It’s hard to find time to workout when you are juggling a 40+ hour work week with everything else you’ve signed up for outside of the office. It should be less daunting to find 10 minutes of free time throughout your work day that you could dedicate to fitness. We’ve put together a quick 10-minute workout that you could do at your desk, so you could improve your health without dropping the ball at work. Try substituting the last 10 minutes of your lunch break or the first 10 minutes after 2pm to try to give yourself a much needed boost.
2-Minute Warm Up
Warm ups are important to prevent injury during your 10-minute workout. There are a few things you could do to loosen up your muscles. Start with ten shoulder shrugs before moving your shoulders into a circular motion. Make sure to move both clockwise and counter-clockwise. Then switch to some wrist stretches – check out a few here. Finish up with some calf , hamstring, and quad stretching to loosen up your legs. Many of these stretches can be done as you are finishing up your lunch or reading emails.
If you have a gym in your office, then feel free to try some of these exercises there. We’ve put together a list of exercises that anyone could do at their desk with just 10 minutes to spare. The exercises are separated out for each day of the work week so that you can target different muscle groups.
Monday (Push Day)
This day will be focused on exercises that key in on pushing.
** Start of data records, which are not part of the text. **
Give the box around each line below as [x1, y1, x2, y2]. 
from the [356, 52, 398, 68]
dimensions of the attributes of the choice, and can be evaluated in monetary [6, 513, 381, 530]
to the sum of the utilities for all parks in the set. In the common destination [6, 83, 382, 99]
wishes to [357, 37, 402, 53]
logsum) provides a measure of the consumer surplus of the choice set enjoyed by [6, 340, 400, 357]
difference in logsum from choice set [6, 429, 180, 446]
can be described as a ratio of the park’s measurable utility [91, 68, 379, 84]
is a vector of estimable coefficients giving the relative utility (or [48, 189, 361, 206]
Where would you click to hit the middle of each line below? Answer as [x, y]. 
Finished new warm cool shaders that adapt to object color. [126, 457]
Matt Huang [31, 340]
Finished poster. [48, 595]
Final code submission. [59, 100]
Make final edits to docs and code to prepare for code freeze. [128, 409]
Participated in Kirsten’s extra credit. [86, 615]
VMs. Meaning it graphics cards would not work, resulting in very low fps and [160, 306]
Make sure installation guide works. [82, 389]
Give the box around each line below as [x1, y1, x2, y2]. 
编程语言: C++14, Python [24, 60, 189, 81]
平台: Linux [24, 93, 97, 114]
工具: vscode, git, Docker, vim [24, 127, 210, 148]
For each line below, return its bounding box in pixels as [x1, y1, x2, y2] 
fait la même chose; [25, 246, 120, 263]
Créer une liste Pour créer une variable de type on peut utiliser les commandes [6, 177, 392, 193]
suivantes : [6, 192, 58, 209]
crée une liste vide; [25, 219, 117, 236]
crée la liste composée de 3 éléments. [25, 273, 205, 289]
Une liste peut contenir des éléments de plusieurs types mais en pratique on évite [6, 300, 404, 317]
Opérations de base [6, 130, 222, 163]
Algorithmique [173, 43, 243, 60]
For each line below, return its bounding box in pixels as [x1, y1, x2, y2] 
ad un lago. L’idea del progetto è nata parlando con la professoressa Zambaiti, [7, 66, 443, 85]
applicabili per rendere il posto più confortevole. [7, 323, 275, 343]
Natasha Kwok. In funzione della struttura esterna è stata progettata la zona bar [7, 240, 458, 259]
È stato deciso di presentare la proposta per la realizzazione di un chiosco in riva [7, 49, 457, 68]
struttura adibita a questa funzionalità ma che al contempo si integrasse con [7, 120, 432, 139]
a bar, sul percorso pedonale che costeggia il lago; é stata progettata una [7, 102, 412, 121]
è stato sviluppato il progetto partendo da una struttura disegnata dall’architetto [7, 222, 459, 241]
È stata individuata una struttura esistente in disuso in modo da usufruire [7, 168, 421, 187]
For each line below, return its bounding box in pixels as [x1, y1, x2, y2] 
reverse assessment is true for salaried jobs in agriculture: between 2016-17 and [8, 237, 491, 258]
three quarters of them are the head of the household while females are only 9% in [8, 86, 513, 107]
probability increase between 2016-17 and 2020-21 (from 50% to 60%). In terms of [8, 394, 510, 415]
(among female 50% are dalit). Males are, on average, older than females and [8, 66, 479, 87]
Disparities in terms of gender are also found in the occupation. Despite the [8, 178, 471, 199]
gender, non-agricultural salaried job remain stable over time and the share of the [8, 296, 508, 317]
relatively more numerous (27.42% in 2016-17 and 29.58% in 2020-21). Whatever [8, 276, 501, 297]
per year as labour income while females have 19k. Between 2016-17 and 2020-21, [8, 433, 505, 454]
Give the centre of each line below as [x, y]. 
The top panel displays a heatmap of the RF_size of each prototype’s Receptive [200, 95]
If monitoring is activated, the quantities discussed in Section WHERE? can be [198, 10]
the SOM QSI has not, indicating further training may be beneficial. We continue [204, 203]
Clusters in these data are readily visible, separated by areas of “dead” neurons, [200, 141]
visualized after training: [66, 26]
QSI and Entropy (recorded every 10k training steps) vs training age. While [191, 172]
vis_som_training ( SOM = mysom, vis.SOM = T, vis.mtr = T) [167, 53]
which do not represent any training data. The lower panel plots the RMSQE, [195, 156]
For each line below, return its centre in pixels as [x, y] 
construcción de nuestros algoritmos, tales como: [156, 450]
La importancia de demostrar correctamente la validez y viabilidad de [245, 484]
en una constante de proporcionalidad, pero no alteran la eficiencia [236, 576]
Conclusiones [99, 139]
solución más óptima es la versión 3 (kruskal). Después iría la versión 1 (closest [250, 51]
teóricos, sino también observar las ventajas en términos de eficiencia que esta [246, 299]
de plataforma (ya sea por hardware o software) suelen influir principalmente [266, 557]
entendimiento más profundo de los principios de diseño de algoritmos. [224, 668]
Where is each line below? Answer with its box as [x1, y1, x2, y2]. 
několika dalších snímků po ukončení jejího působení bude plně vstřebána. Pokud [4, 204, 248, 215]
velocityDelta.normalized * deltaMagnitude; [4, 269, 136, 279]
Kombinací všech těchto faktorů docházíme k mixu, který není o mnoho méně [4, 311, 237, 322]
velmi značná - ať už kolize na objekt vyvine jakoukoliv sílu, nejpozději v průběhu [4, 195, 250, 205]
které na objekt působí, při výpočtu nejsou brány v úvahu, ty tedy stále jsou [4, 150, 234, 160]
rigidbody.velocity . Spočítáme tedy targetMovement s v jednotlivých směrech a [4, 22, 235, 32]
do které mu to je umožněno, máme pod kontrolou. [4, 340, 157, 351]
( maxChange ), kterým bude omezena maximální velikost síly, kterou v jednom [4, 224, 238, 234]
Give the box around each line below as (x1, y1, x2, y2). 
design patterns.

- Push ups – Feel free to do inclined push ups against your desk or a wall if that is easier.
- Chair dips – Use your chair to do dips at your desk to work on your triceps.
- Water bottle press – Fill a water bottle up and extend it into the air with one arm and then bring it back down to ear level. Do this 15-20 times with one arm and then repeat with the other arm.
Tuesday (Pull Day)
This day will be focused on exercises that key in on pulling.
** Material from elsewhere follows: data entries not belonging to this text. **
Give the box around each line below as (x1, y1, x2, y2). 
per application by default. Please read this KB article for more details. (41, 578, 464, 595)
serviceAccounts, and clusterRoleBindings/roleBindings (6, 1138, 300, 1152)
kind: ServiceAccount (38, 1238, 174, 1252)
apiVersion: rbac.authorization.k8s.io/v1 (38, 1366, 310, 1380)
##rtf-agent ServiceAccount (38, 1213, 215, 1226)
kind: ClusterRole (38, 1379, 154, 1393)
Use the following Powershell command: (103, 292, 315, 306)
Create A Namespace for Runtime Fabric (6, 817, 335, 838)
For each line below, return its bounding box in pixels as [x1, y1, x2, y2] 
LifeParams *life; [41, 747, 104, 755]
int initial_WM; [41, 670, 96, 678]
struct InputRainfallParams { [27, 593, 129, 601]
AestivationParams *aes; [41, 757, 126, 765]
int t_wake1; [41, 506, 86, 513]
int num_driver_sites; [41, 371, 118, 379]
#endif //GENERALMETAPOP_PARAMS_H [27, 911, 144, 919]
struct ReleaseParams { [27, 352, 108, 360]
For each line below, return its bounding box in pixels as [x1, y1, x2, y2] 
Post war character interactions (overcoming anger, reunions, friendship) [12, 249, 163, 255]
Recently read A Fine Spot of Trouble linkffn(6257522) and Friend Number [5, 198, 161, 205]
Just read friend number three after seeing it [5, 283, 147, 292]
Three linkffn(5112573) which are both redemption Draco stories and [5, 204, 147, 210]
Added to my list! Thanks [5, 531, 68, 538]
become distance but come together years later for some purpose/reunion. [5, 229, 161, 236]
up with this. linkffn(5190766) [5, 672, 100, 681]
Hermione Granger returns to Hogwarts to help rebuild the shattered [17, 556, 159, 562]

- Under desk pull ups – It’s exactly what it sounds like. If you have a sturdy desk, lay face up underneath with your legs flat in front of you. Use your arms to pull yourself up to the desk and lower yourself back down to the ground. Rinse and repeat.
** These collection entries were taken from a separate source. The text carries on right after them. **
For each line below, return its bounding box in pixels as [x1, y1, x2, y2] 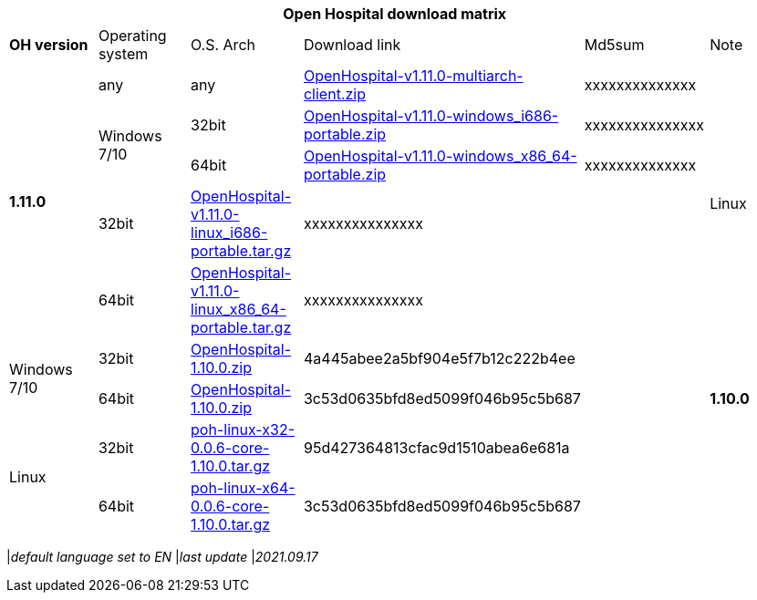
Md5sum [584, 36, 645, 54]
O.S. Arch [191, 36, 255, 54]
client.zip [303, 85, 366, 103]
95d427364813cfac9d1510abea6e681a [303, 439, 570, 457]
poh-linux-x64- [191, 479, 296, 497]
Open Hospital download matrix [283, 5, 507, 23]
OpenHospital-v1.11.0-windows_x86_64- [303, 147, 577, 165]
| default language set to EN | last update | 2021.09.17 [6, 549, 318, 564]
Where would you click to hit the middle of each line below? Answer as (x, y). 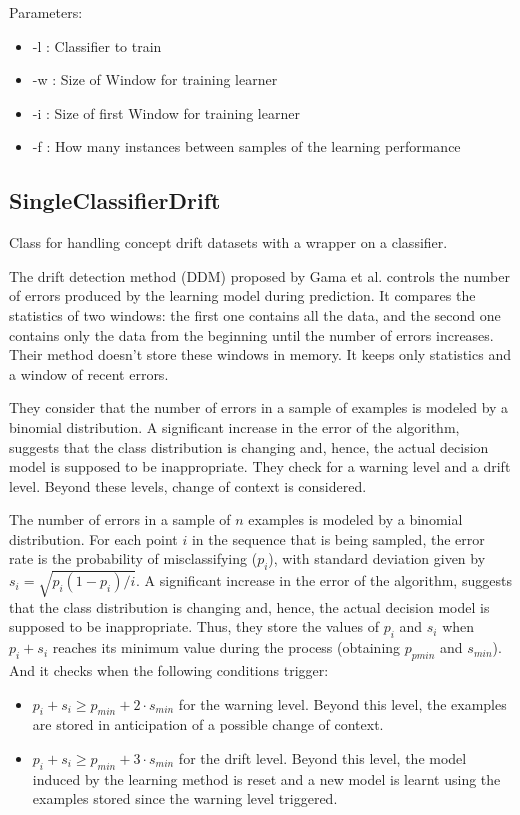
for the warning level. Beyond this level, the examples (342, 703)
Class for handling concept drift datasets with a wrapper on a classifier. (228, 242)
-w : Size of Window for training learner (155, 79)
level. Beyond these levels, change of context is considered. (188, 485)
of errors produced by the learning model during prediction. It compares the (242, 295)
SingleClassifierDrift (115, 200)
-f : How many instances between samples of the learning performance (246, 146)
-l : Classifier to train (97, 45)
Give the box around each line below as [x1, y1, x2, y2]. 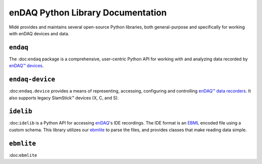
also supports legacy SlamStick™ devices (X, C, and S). [9, 95, 119, 101]
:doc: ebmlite [9, 152, 37, 158]
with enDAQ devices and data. [9, 30, 70, 36]
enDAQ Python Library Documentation [9, 7, 167, 18]
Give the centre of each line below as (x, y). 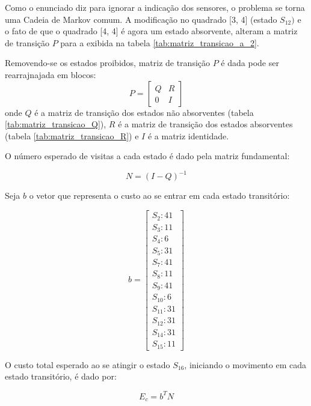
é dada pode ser (250, 63)
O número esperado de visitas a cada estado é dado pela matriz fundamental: (147, 156)
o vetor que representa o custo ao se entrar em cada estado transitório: (159, 195)
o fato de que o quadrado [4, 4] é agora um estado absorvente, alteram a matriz (151, 31)
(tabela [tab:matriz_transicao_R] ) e (72, 135)
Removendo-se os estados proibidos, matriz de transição (108, 63)
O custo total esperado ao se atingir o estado (88, 364)
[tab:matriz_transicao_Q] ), (56, 124)

- Water bottle curls – Fill up a water bottle and do one arm bicep curls with the water bottle. Switch to use the other arm.
- Water bottle shrugs – Use the same filled water bottle to do one arm shrugs for your shoulder muscle.
Wednesday (Leg Day)
This day will be focused on exercises that key in on leg muscles.
- Desk squats – Lower your chair to the lowest position possible and do 10-15 squats where your butt barely touches the chair before you stand up.
- Calf raises – Find sturdy books or a block of wood and do 20-30 calf raises while using your desk as a balance.
- Lunges – Set out to do 20 stationary lunges behind your desk to finish off the work out.
Thursday (Core Day)
This day will be focused on exercises that key in on your core.
- Desk chair swivel – Sit in a swivel desk chair and try to turn the chair 360 degrees without using your hands or feet. Once you turn the chair all the way around, try turning it 360 degrees the other day using just your obliques.
- Balance act – Stand on one foot for 30-60 seconds to work on your core through balancing. Switch feet and repeat.
- Abs squeeze – Take a deep breathe and flex your abdominal muscle for 15 seconds. Release and repeat after a 30 second break.
Friday (Flex Day)
This day should be used to work in any exercise that you didn’t get to this week. It can also be used as an extended stretching day. Try some different yoga stances at your desk to throw some variety into your week. Congratulations! You’ve made it through a week of 10-minute workout routines.
2-Minute Cool Down
Your heart rate should be elevated at this point. This is a good thing. Now, let’s work on slowly bringing that heart rate back down while cooling down your muscles. Start by walking in place at your desk for 45 seconds. Then start stretching your arms and legs, but focus on the muscle group you worked that day. Check out this guide to basic stretching for some stretches that target different muscle groups.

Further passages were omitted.